> [Exercise goal] Below are the entries. Print only the lines starting at the one with "South Africa" and ending at the one with "she was primarily", exactly, with no pictures.
::: Data
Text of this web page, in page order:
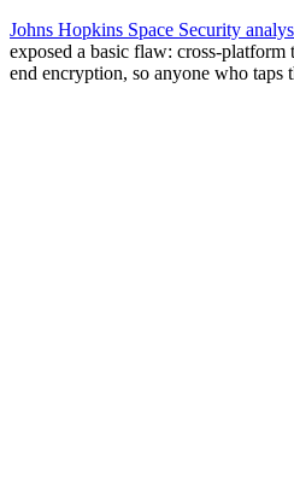
Johns Hopkins Space Security
exposed a basic flaw: cross-platform
end encryption, so anyone who taps
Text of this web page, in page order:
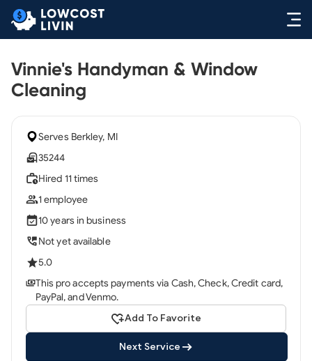
Vinnie's Handyman & Window
Cleaning
Serves Berkley, MI
35244
Hired 11 times
1 employee
10 years in business
Not yet available
5.0
This pro accepts payments via Cash, Check, Credit card,
PayPal, and Venmo.
Add To Favorite
Next Service
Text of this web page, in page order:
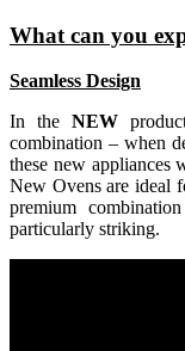
What can you
Seamless Design
In the NEW
combination – when
these new appliances
New Ovens are ideal
premium
particularly striking.
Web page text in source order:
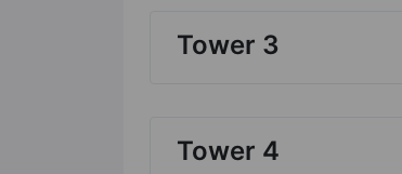
Tower 3
Tower 4
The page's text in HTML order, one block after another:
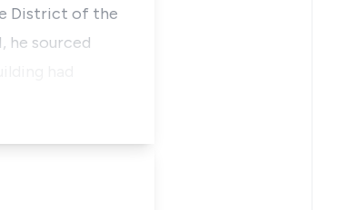
District of the
he sourced
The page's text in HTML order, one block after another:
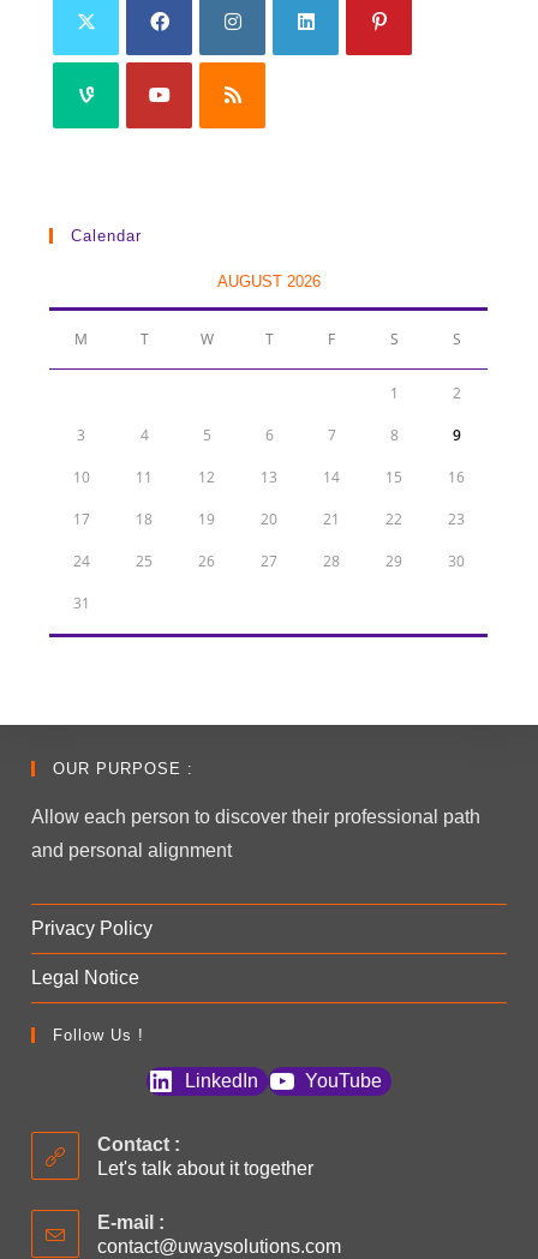
Calendar
AUGUST 2026
M T W T F S S
1 2
3 4 5 6 7 8 9
10 11 12 13 14 15 16
17 18 19 20 21 22 23
24 25 26 27 28 29 30
31
OUR PURPOSE :
Allow each person to discover their professional path
and personal alignment
Privacy Policy
Legal Notice
Follow Us !
LinkedIn YouTube
Contact :
Let's talk about it together
E-mail :
contact@uwaysolutions.comOpens
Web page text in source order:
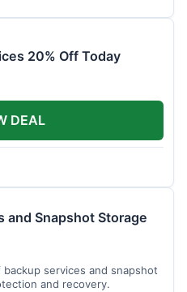
20% Off Today
DEAL
and Snapshot Storage
services and snapshot
and recovery.
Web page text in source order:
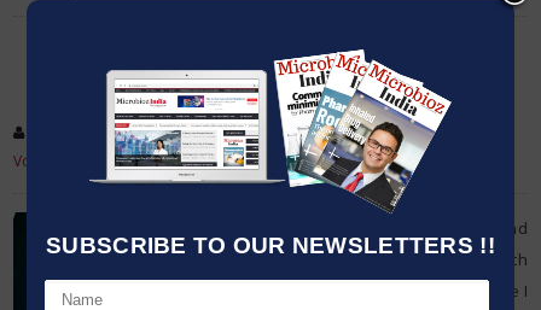
SUBSCRIBE TO OUR NEWSLETTERS !!
Google +
Pinterest
LinkedIn
Email
: 50 Top most stories of the year 2016
Volume : 3 Issue : 32
Dear friends and
readers, with
extreme pleasure I
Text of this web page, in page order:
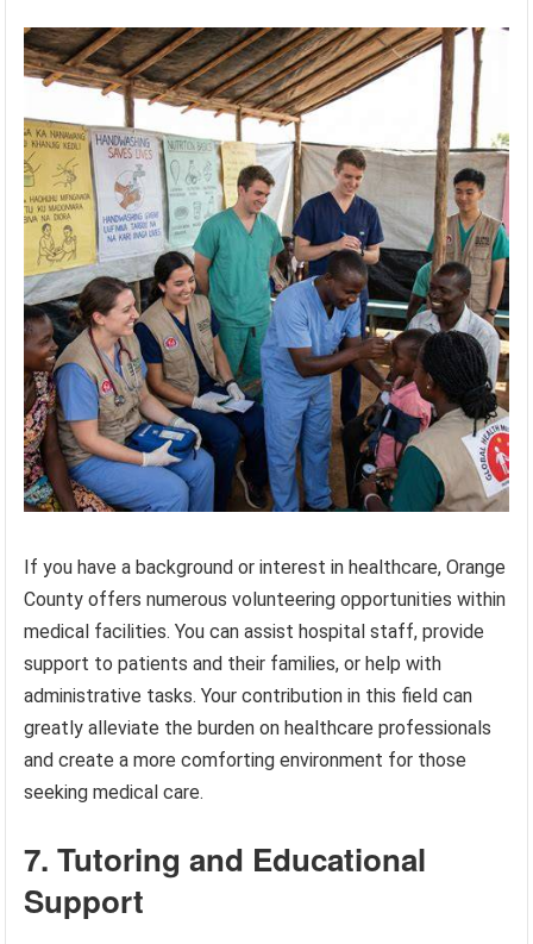
If you have a background or interest in healthcare, Orange
County offers numerous volunteering opportunities within
medical facilities. You can assist hospital staff, provide
support to patients and their families, or help with
administrative tasks. Your contribution in this field can
greatly alleviate the burden on healthcare professionals
and create a more comforting environment for those
seeking medical care.
7. Tutoring and Educational
Support
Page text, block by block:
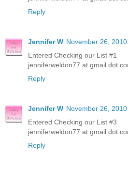
Reply
Jennifer W November 26,
Entered Checking our List #1
jenniferweldon77 at gmail dot
Reply
Jennifer W November 26,
Entered Checking our List #3
jenniferweldon77 at gmail dot
Reply
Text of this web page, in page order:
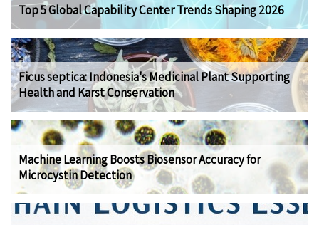
Top 5 Global Capability Center Trends Shaping 2026
Ficus septica: Indonesia's Medicinal Plant Supporting
Health and Karst Conservation
Machine Learning Boosts Biosensor Accuracy for
Microcystin Detection
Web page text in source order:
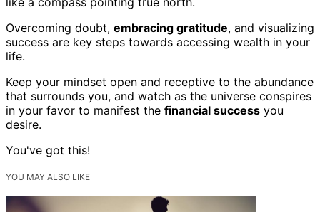
Overcoming doubt, embracing gratitude, and visualizing
success are key steps towards accessing wealth in your
life.
Keep your mindset open and receptive to the abundance
that surrounds you, and watch as the universe conspires
in your favor to manifest the financial success you
desire.
You've got this!
YOU MAY ALSO LIKE
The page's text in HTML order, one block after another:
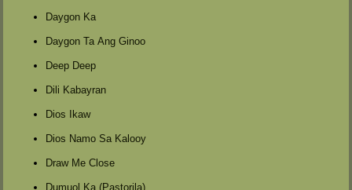
Daygon Ka
Daygon Ta Ang Ginoo
Deep Deep
Dili Kabayran
Dios Ikaw
Dios Namo Sa Kalooy
Draw Me Close
Dumuol Ka (Pastorila)
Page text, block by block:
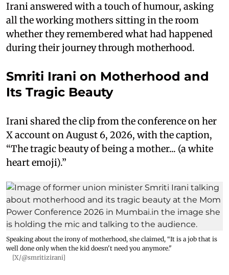
Irani answered with a touch of humour, asking
all the working mothers sitting in the room
whether they remembered what had happened
during their journey through motherhood.
Smriti Irani on Motherhood and
Its Tragic Beauty
Irani shared the clip from the conference on her
X account on August 6, 2026, with the caption,
“The tragic beauty of being a mother... (a white
heart emoji).”
Speaking about the irony of motherhood, she claimed, “It is a job that is
well done only when the kid doesn't need you anymore."
[X/@smritizirani]
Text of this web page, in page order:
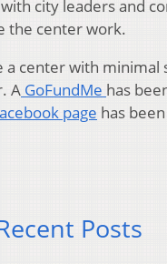
city leaders and
the center work.
a center with minimal
A GoFundMe has
page has
Posts
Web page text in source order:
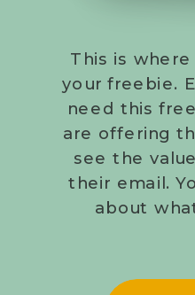
This is
your freebie.
need this
are offering
see the
their email.
about
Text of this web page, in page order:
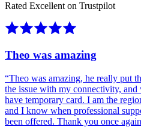
Rated Excellent on Trustpilot
Theo was amazing
“Theo was amazing, he really put
the issue with my connectivity,
have temporary card. I am the
and I know when professional
been offered. Thank you once
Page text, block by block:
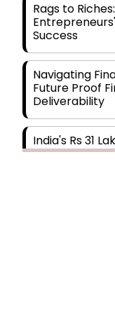
Rags to
Success
Navigating
Future Proof
Deliverability
India's Rs 31
Building the
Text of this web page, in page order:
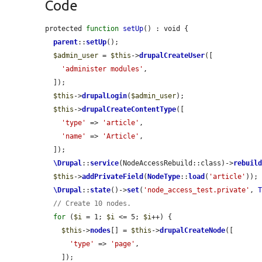
Code
protected function setUp() : void {
parent:: setUp();
$admin_user = $this ->drupalCreateUser([
'administer modules' ,
$this ->drupalLogin( $admin_user);
$this ->drupalCreateContentType([
'type'
=> 'article' ,
'name'
=> 'Article' ,
\Drupal:: service(NodeAccessRebuild::class)->rebuild
$this ->addPrivateField ( NodeType:: load ( 'article' ));
\Drupal:: state()->set( 'node_access_test.private' ,
// Create 10 nodes.
for ( $i = 1; $i <= 5; $i++) {
$this ->nodes [] = $this ->drupalCreateNode([
'type'
=> 'page' ,
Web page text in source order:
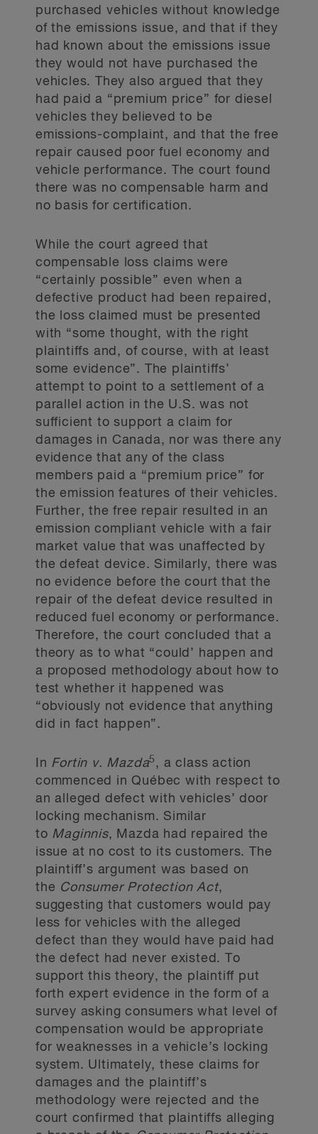
purchased vehicles without knowledge
of the emissions issue, and that if they
had known about the emissions issue
they would not have purchased the
vehicles. They also argued that they
had paid a “premium price” for diesel
vehicles they believed to be
emissions-complaint, and that the free
repair caused poor fuel economy and
vehicle performance. The court found
there was no compensable harm and
no basis for certification.
While the court agreed that
compensable loss claims were
“certainly possible” even when a
defective product had been repaired,
the loss claimed must be presented
with “some thought, with the right
plaintiffs and, of course, with at least
some evidence”. The plaintiffs’
attempt to point to a settlement of a
parallel action in the U.S. was not
sufficient to support a claim for
damages in Canada, nor was there any
evidence that any of the class
members paid a “premium price” for
the emission features of their vehicles.
Further, the free repair resulted in an
emission compliant vehicle with a fair
market value that was unaffected by
the defeat device. Similarly, there was
no evidence before the court that the
repair of the defeat device resulted in
reduced fuel economy or performance.
Therefore, the court concluded that a
theory as to what “could’ happen and
a proposed methodology about how to
test whether it happened was
“obviously not evidence that anything
did in fact happen”.
In Fortin v. Mazda5 , a class action
commenced in Québec with respect to
an alleged defect with vehicles’ door
locking mechanism. Similar
to Maginnis, Mazda had repaired the
issue at no cost to its customers. The
plaintiff’s argument was based on
the Consumer Protection Act,
suggesting that customers would pay
less for vehicles with the alleged
defect than they would have paid had
the defect had never existed. To
support this theory, the plaintiff put
forth expert evidence in the form of a
survey asking consumers what level of
compensation would be appropriate
for weaknesses in a vehicle’s locking
system. Ultimately, these claims for
damages and the plaintiff’s
methodology were rejected and the
court confirmed that plaintiffs alleging
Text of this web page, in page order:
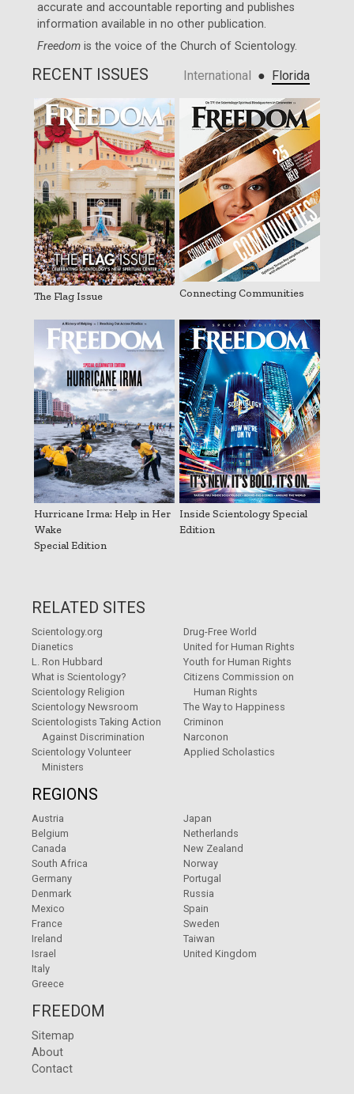
accurate and accountable reporting and publishes
information available in no other publication.
Freedom is the voice of theChurch of Scientology.
RECENT ISSUES International ● Florida
The Flag Issue Connecting Communities
Hurricane Irma: Help in Her
Wake
Special Edition
Inside Scientology Special
Edition
RELATED SITES
Scientology.org
Dianetics
L. Ron Hubbard
What is Scientology?
Scientology Religion
Scientology Newsroom
Scientologists Taking Action
Against Discrimination
Scientology Volunteer
Ministers
Drug-Free World
United for Human Rights
Youth for Human Rights
Citizens Commission on
Human Rights
The Way to Happiness
Criminon
Narconon
Applied Scholastics
REGIONS
Austria
Belgium
Canada
South Africa
Germany
Denmark
Mexico
France
Ireland
Israel
Italy
Greece
Japan
Netherlands
New Zealand
Norway
Portugal
Russia
Spain
Sweden
Taiwan
United Kingdom
FREEDOM
Sitemap
About
Contact
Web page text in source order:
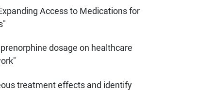
Access to Medications for
dosage on healthcare
treatment effects and identify
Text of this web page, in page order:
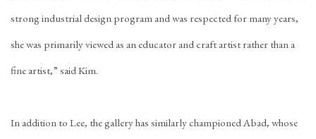
strong industrial design program and was respected for many years,
she was primarily viewed as an educator and craft artist rather than a
fine artist,” said Kim.
In addition to Lee, the gallery has similarly championed Abad, whose
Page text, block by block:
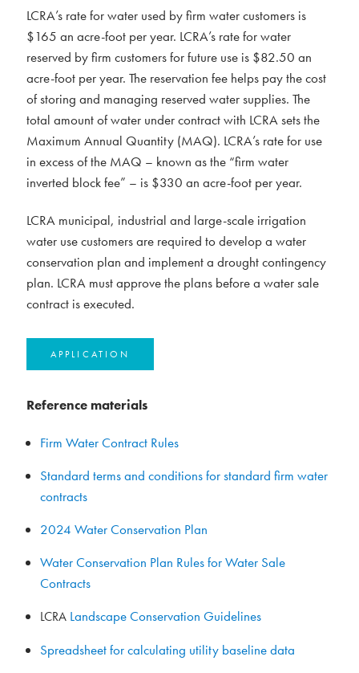
LCRA’s rate for water used by firm water customers is
$165 an acre-foot per year. LCRA’s rate for water
reserved by firm customers for future use is $82.50 an
acre-foot per year. The reservation fee helps pay the cost
of storing and managing reserved water supplies. The
total amount of water under contract with LCRA sets the
Maximum Annual Quantity (MAQ). LCRA’s rate for use
in excess of the MAQ – known as the “firm water
inverted block fee” – is $330 an acre-foot per year.
LCRA municipal, industrial and large-scale irrigation
water use customers are required to develop a water
conservation plan and implement a drought contingency
plan. LCRA must approve the plans before a water sale
contract is executed.
APPLICATION
Reference materials
Firm Water Contract Rules
Standard terms and conditions for standard firm water
contracts
2024 Water Conservation Plan
Water Conservation Plan Rules for Water Sale
Contracts
LCRA Landscape Conservation Guidelines
Spreadsheet for calculating utility baseline data
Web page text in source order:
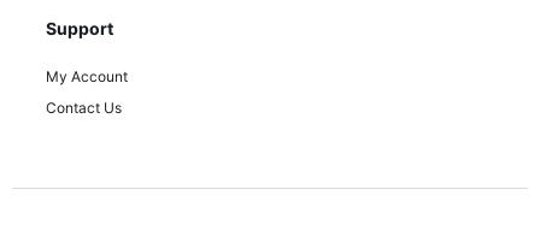
Support
My Account
Contact Us
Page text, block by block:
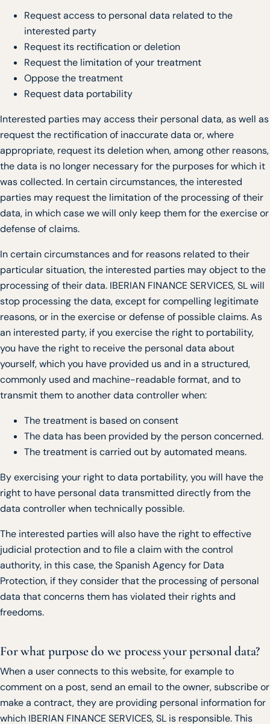
Request access to personal data related to the
interested party
Request its rectification or deletion
Request the limitation of your treatment
Oppose the treatment
Request data portability
Interested parties may access their personal data, as well as
request the rectification of inaccurate data or, where
appropriate, request its deletion when, among other reasons,
the data is no longer necessary for the purposes for which it
was collected. In certain circumstances, the interested
parties may request the limitation of the processing of their
data, in which case we will only keep them for the exercise or
defense of claims.
In certain circumstances and for reasons related to their
particular situation, the interested parties may object to the
processing of their data. IBERIAN FINANCE SERVICES, SL will
stop processing the data, except for compelling legitimate
reasons, or in the exercise or defense of possible claims. As
an interested party, if you exercise the right to portability,
you have the right to receive the personal data about
yourself, which you have provided us and in a structured,
commonly used and machine-readable format, and to
transmit them to another data controller when:
The treatment is based on consent
The data has been provided by the person concerned.
The treatment is carried out by automated means.
By exercising your right to data portability, you will have the
right to have personal data transmitted directly from the
data controller when technically possible.
The interested parties will also have the right to effective
judicial protection and to file a claim with the control
authority, in this case, the Spanish Agency for Data
Protection, if they consider that the processing of personal
data that concerns them has violated their rights and
freedoms.
For what purpose do we process your personal data?
When a user connects to this website, for example to
comment on a post, send an email to the owner, subscribe or
make a contract, they are providing personal information for
which IBERIAN FINANCE SERVICES, SL is responsible. This
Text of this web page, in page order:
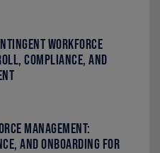
Workforce
Compliance, and
Management:
and Onboarding for
::::::
> [Finished task]
South Africa
Germany
Denmark
Mexico
France
Ireland
Israel
Italy
Greece
Japan
Netherlands
New Zealand
Norway
Portugal
Russia
Spain
Sweden
Taiwan
United Kingdom
FREEDOM
Sitemap
About
Contact
Web page text in source order:
Access to Medications for
dosage on healthcare
treatment effects and identify
Text of this web page, in page order:
strong industrial design program and was respected for many years,
she was primarily viewed as an educator and craft artist rather than a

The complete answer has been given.